▸ MATERIAL PROVIDED
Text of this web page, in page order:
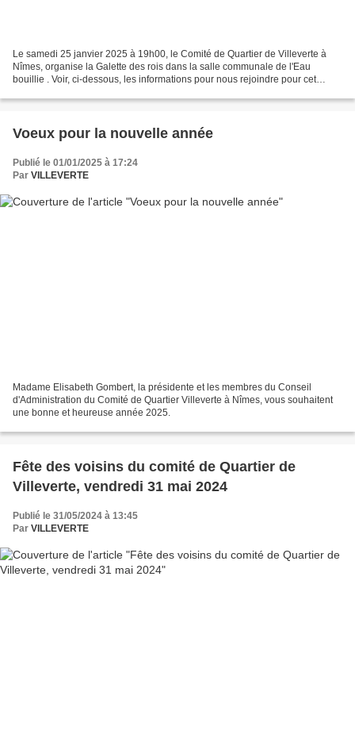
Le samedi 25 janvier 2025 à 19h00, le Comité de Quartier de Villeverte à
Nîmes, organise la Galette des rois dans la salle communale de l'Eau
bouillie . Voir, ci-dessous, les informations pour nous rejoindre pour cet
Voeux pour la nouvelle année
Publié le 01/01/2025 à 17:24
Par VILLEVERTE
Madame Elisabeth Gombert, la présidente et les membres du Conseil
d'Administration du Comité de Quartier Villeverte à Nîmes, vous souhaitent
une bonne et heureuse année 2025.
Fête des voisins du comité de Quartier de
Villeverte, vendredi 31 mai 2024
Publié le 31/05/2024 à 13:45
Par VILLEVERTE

--

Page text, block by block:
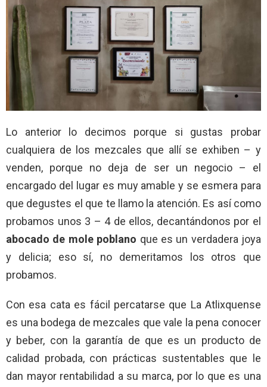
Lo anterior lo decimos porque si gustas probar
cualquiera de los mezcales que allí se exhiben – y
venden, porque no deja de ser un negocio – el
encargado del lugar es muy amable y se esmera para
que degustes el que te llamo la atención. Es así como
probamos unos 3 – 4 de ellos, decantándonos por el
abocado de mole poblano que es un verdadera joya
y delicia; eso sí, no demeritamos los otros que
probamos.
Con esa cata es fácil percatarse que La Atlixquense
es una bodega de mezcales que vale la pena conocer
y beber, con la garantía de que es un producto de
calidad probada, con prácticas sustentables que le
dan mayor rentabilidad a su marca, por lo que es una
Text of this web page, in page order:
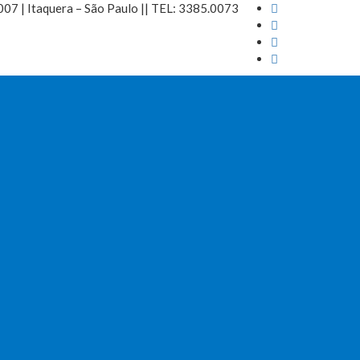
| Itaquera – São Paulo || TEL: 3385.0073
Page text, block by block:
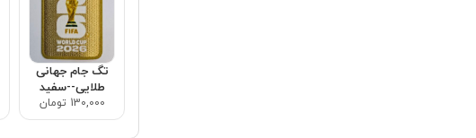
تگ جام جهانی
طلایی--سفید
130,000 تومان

▸ ASSIGNED TASK
Copy only this from above: the line containing "cualquiera de los", the line containing "130,000 تومان", and all lines between, printed exactly. Leave out the pictures.

▸ EXERCISE RESPONSE
cualquiera de los mezcales que allí se exhiben – y
venden, porque no deja de ser un negocio – el
encargado del lugar es muy amable y se esmera para
que degustes el que te llamo la atención. Es así como
probamos unos 3 – 4 de ellos, decantándonos por el
abocado de mole poblano que es un verdadera joya
y delicia; eso sí, no demeritamos los otros que
probamos.
Con esa cata es fácil percatarse que La Atlixquense
es una bodega de mezcales que vale la pena conocer
y beber, con la garantía de que es un producto de
calidad probada, con prácticas sustentables que le
dan mayor rentabilidad a su marca, por lo que es una
Text of this web page, in page order:
| Itaquera – São Paulo || TEL: 3385.0073
Page text, block by block:
تگ جام جهانی
طلایی--سفید
130,000 تومان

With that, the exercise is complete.